The controversy and media attention led to the construction of a new water treatment facility in December 2024 and pressure for the NHMRC to review PFAS guideline levels. In June 2025, the NHRMC set new guidelines for PFOS at 8ng/L, PFHxS at 30ng/L, PFOA at 200ng/L, and PFBS at 1000ng/L.
PFAS testing was then implemented across New South Wales by Water NSW and Sydney Water. High PFAS levels were detected in the water supplies for the communities of Tarcutta, Warialda, and Narrabri, with low levels detected in many others.
PFAS chemicals have been frequently detected in the Sydney drinking water supply network since testing began in 2024. 11 PFAS chemicals have been detected in raw water by Sydney Water.

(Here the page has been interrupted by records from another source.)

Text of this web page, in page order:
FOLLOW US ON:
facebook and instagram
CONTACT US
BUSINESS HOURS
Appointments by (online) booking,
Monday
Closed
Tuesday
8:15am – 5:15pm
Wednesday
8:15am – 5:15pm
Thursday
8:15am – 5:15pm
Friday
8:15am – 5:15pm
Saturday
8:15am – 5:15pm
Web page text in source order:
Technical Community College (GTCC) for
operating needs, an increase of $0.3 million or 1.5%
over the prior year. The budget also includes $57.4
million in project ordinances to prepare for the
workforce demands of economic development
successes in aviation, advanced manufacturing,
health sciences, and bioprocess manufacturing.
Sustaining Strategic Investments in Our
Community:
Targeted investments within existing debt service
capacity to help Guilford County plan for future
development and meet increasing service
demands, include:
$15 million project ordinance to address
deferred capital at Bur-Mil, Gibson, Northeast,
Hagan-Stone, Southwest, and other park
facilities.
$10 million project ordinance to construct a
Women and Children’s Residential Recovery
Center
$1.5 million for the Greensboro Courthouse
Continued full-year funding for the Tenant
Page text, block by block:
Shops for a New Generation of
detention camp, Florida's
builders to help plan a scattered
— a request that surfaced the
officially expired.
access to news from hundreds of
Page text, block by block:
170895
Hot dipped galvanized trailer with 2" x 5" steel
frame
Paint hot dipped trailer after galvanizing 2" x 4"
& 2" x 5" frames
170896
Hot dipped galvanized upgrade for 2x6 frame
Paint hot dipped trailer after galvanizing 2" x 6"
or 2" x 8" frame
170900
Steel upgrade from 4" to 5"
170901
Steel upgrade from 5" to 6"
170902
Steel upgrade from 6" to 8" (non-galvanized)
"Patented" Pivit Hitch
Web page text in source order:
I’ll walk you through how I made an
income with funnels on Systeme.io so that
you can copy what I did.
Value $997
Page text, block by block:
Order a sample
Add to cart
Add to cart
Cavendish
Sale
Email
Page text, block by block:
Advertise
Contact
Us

Prospect Water Filtration Plant (WFP) supplies over five million people in Sydney with drinking water. Five PFAS chemicals (PFOS, PFHxS, PFOA, PFBA and PFHxA) have been detected in Prospect Raw Water since June 2024. Average levels of PFOS (2024-25) are 0.633ng/L (7.9% of the ADWG). Average levels of PFBA, however, are over ten times higher at 7.167ng/L. PFBA dominates PFAS detections in the Sydney region with it appearing at higher levels during rainfall events. PFBA does not have a drinking water guideline in Australia.
October 2025 testing by Sydney Water at North Richmond WFP, which supplies 50,000 residents in Sydney’s western suburbs, saw PFOS at 5.1ng/L or 63% of the ADWG.

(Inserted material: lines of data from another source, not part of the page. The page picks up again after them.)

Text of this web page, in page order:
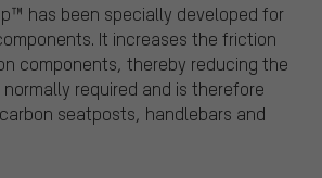
has been specially developed for
It increases the friction
components, thereby reducing the
required and is therefore
seatposts, handlebars and
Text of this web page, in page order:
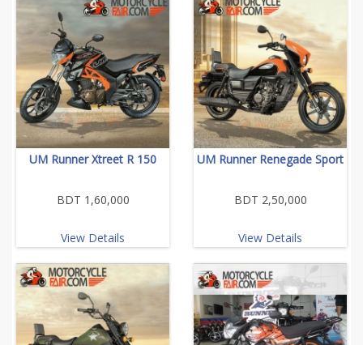
UM Runner Xtreet R 150
BDT 1,60,000
View Details
UM Runner Renegade Sport
BDT 2,50,000
View Details
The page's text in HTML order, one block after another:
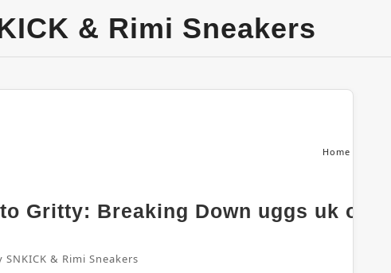
& Rimi Sneakers
Home
Gritty: Breaking Down uggs uk
& Rimi Sneakers
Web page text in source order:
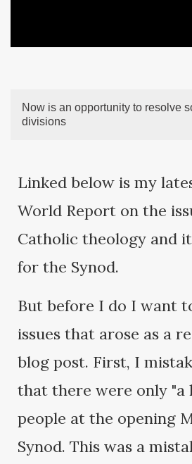
Now is an opportunity to resolve
divisions
Linked below is my
World Report on the
Catholic theology and
for the Synod.
But before I do I want
issues that arose as a
blog post. First, I
that there were only "a
people at the opening
Synod. This was a
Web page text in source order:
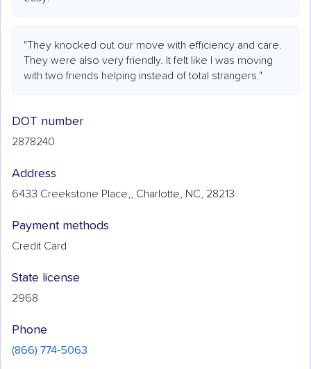
"They knocked out our move with efficiency and care.
They were also very friendly. It felt like I was moving
with two friends helping instead of total strangers."
DOT number
2878240
Address
6433 Creekstone Place,, Charlotte, NC, 28213
Payment methods
Credit Card
State license
2968
Phone
(866) 774-5063
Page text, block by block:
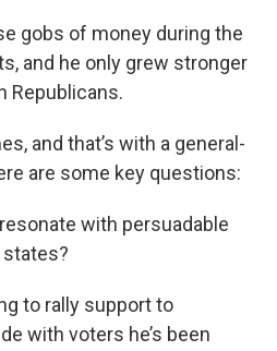
gobs of money during the
and he only grew stronger
Republicans.
and that’s with a general-
are some key questions:
with persuadable
to rally support to
with voters he’s been
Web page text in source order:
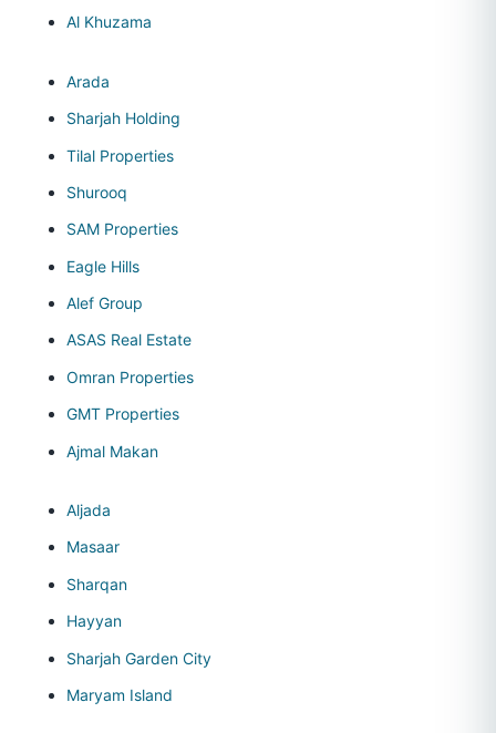
Al Khuzama
Arada
Sharjah Holding
Tilal Properties
Shurooq
SAM Properties
Eagle Hills
Alef Group
ASAS Real Estate
Omran Properties
GMT Properties
Ajmal Makan
Aljada
Masaar
Sharqan
Hayyan
Sharjah Garden City
Maryam Island
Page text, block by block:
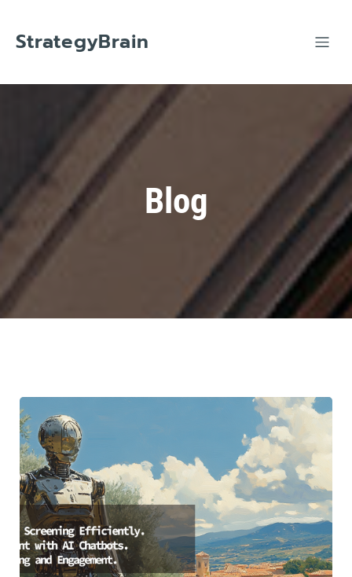
contentStrategyBrain
Blog
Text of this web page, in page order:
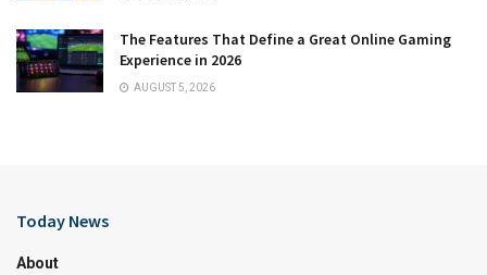
The Features That Define a Great Online Gaming
Experience in 2026
AUGUST 5, 2026
Today News
About
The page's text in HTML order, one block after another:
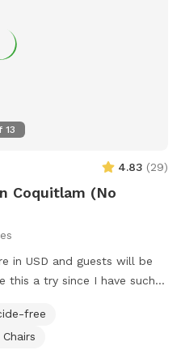
13
4.83 (29)
Coquitlam (No
in USD and guests will be
this a try since I have such a
about 2500 sqft, give or
the perimeter of the
free
Chairs
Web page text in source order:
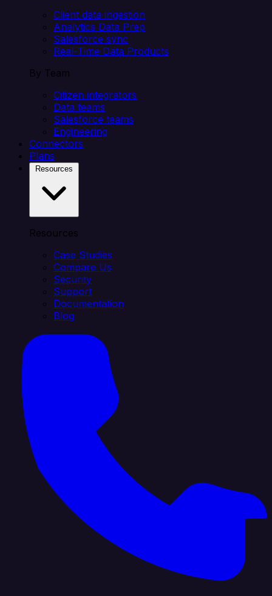
Client data ingestion
Analytics Data Prep
Salesforce sync
Real-Time Data Products
By Team
Citizen integrators
Data teams
Salesforce teams
Engineering
Connectors
Plans
Resources
Case Studies
Compare Us
Security
Support
Documentation
Blog
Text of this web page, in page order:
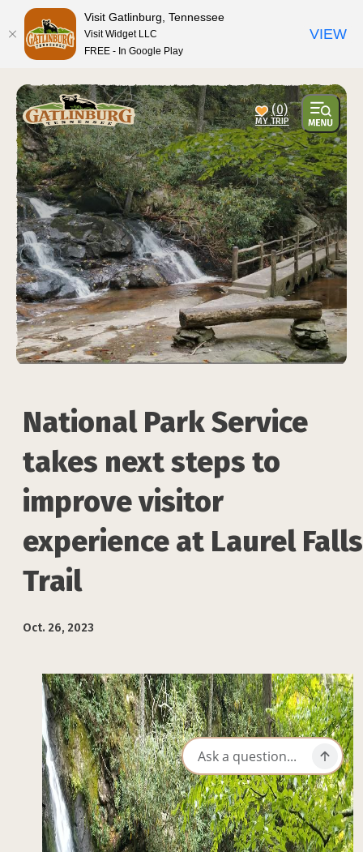
(0)
National Park Service
takes next steps to
improve visitor
experience at Laurel Falls
Trail
Oct. 26, 2023
Visit Gatlinburg, Tennessee
Visit Widget LLC
FREE - In Google Play
VIEW
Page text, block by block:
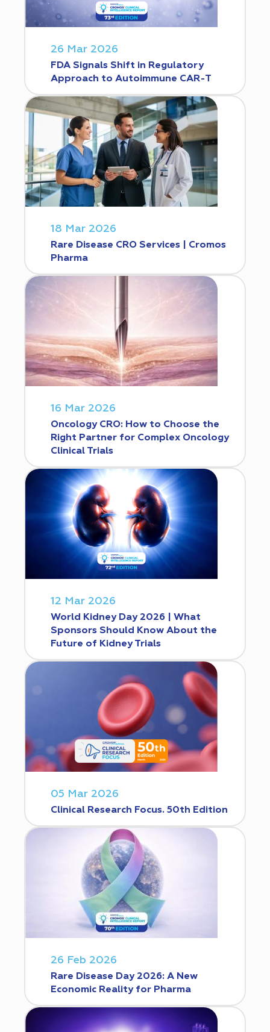
26 Mar 2026
FDA Signals Shift in Regulatory
Approach to Autoimmune CAR-T
18 Mar 2026
Rare Disease CRO Services | Cromos
Pharma
16 Mar 2026
Oncology CRO: How to Choose the
Right Partner for Complex Oncology
Clinical Trials
12 Mar 2026
World Kidney Day 2026 | What
Sponsors Should Know About the
Future of Kidney Trials
05 Mar 2026
Clinical Research Focus. 50th Edition
26 Feb 2026
Rare Disease Day 2026: A New
Economic Reality for Pharma
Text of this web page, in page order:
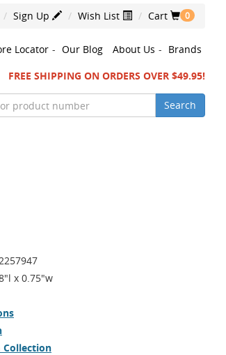
Sign Up Wish List Cart 0
Locator - Our Blog About Us - Brands
FREE SHIPPING ON ORDERS OVER $49.95!
Search
x 0.75"w
Collection
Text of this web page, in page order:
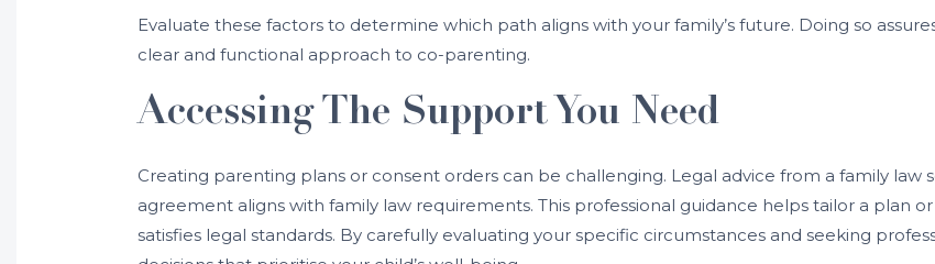
Evaluate these factors to determine which path aligns with your family’s future. Doing so
clear and functional approach to co-parenting.
Accessing The Support You Need
Creating parenting plans or consent orders can be challenging. Legal advice from a family law
agreement aligns with family law requirements. This professional guidance helps tailor a plan
satisfies legal standards. By carefully evaluating your specific circumstances and seeking
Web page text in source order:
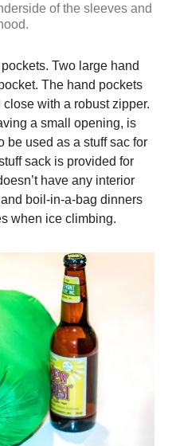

Researchers³ investigated PFAS levels in Sydney tap water in February 2024 and found 31 PFAS chemicals, including 21 additional PFAS chemicals compared to previous studies done in Australia. They also detected 3:3 FTCA for the first time in a water supply in the world and 6:2 diPAP for the first time in tap water. PFAS levels were also higher than what had been detected in raw water. The authors wrote: “that removal or addition of some PFAS is occurring from the water source after treatment but prior to our sampling at the tap…. When loose deposits are present in pipes, such as sediment, mineral buildup or rust, PFAS can accumulate on these deposits, and the subsequent release of these PFAS can change the profile of PFAS detected from the same drinking water source.”

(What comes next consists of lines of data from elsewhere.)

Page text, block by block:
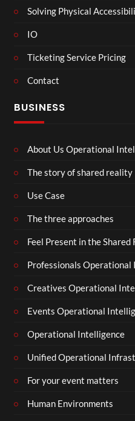
Solving Physical
IO
Ticketing Service Pricing
Contact
BUSINESS
About Us Operational
The story of shared reality
Use Case
The three approaches
Feel Present in the Shared
Professionals Operational
Creatives Operational
Events Operational
Operational Intelligence
Unified Operational
For your event matters
Human Environments
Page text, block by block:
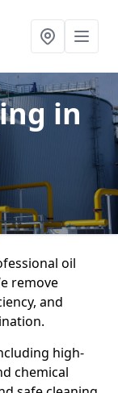
in
oil
remove
and
high-
chemical
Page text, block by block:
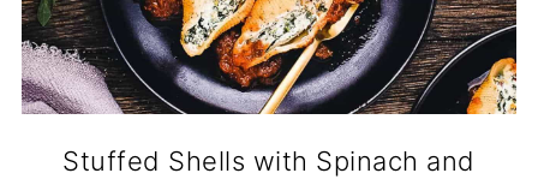
Stuffed Shells with Spinach and
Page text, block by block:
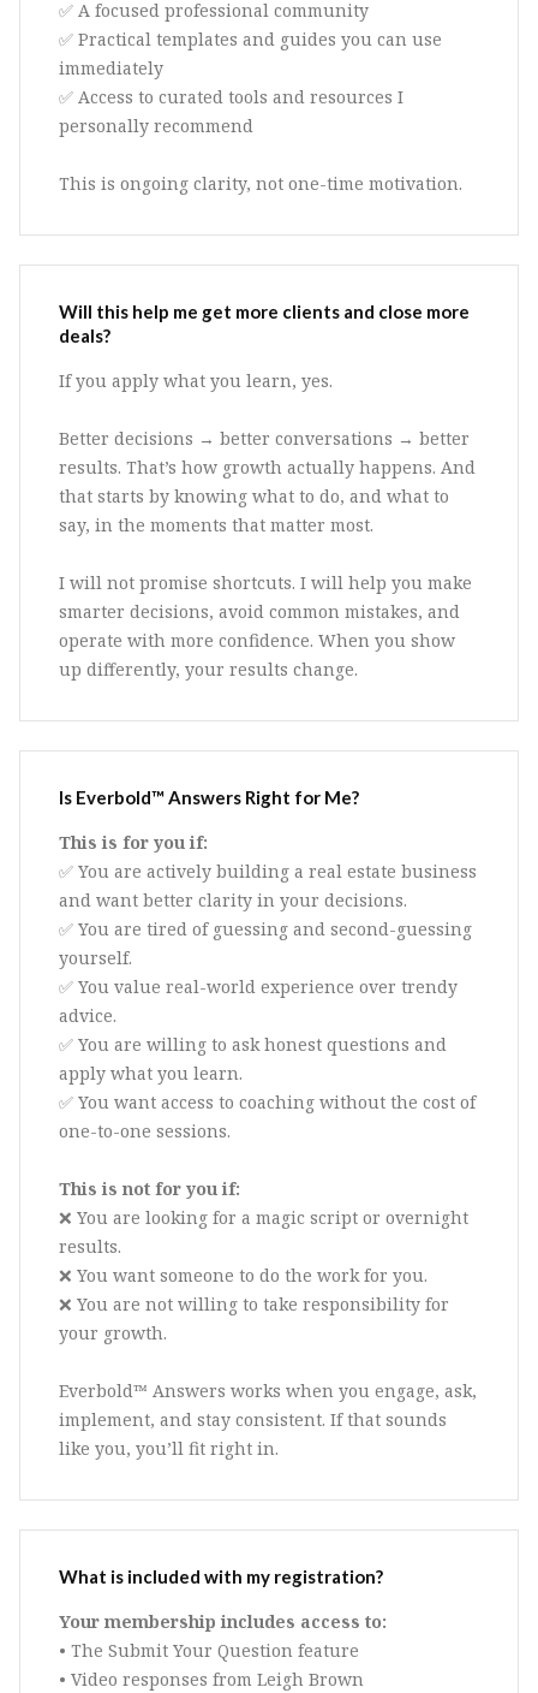
✅ A focused professional community
✅ Practical templates and guides you can use
immediately
✅ Access to curated tools and resources I
personally recommend
This is ongoing clarity, not one-time motivation.
Will this help me get more clients and close more
deals?
If you apply what you learn, yes.
Better decisions → better conversations → better
results. That’s how growth actually happens. And
that starts by knowing what to do, and what to
say, in the moments that matter most.
I will not promise shortcuts. I will help you make
smarter decisions, avoid common mistakes, and
operate with more confidence. When you show
up differently, your results change.
Is Everbold™ Answers Right for Me?
This is for you if:
✅ You are actively building a real estate business
and want better clarity in your decisions.
✅ You are tired of guessing and second-guessing
yourself.
✅ You value real-world experience over trendy
advice.
✅ You are willing to ask honest questions and
apply what you learn.
✅ You want access to coaching without the cost of
one-to-one sessions.
This is not for you if:
❌ You are looking for a magic script or overnight
results.
❌ You want someone to do the work for you.
❌ You are not willing to take responsibility for
your growth.
Everbold™ Answers works when you engage, ask,
implement, and stay consistent. If that sounds
like you, you’ll fit right in.
What is included with my registration?
Your membership includes access to:
• The Submit Your Question feature
• Video responses from Leigh Brown

Researchers⁴ testing drinking water in Gippsland, Australia have also recently detected 13 ‘new’ PFAS chemicals in drinking water samples for the first time anywhere in the world.
The Australian Government finally banned three PFAS chemicals (PFOS, PFHxS and PFOA) in July 2025, decades after they were first introduced. Their dangerous legacy will continue for decades to come.
References
- Thompson J, Eaglesham G, Mueller J. Concentrations of PFOS, PFOA and other perfluorinated alkyl acids in Australian drinking water. Chemosphere. 2011 May;83(10):1320-5. doi: 10.1016/j.chemosphere.2011.04.017. Epub 2011 Apr 30. PMID: 21531441
- Sara Ghorbani Gorji, María José Gómez Ramos, Pradeep Dewapriya, Bastian Schulze, Rachel Mackie, Thi Minh Hong Nguyen, Christopher P. Higgins, Karl Bowles, Jochen F. Mueller, Kevin V. Thomas, and Sarit L. Kaserzon, New PFASs Identified in AFFF Impacted Groundwater by Passive Sampling and Nontarget Analysis, Environmental Science & Technology 2024 58 (3), 1690-1699, DOI: 10.1021/acs.est.3c06591
- Lisa Hua, William A. Donald, Assessment of per- and polyfluoroalkyl substances in Sydney drinking water, Chemosphere, Volume 385, 2025, 144611, ISSN 0045-6535, https://doi.org/10.1016/j.chemosphere.2025.144611
- Premium ultra trace analytical method for part per quadrillion (ppq) PFAS Quantification in drinking water. Wejdan Alghamdi, Jordan M Partington, Ivanhoe KH Leung, Bradley O. Clarke.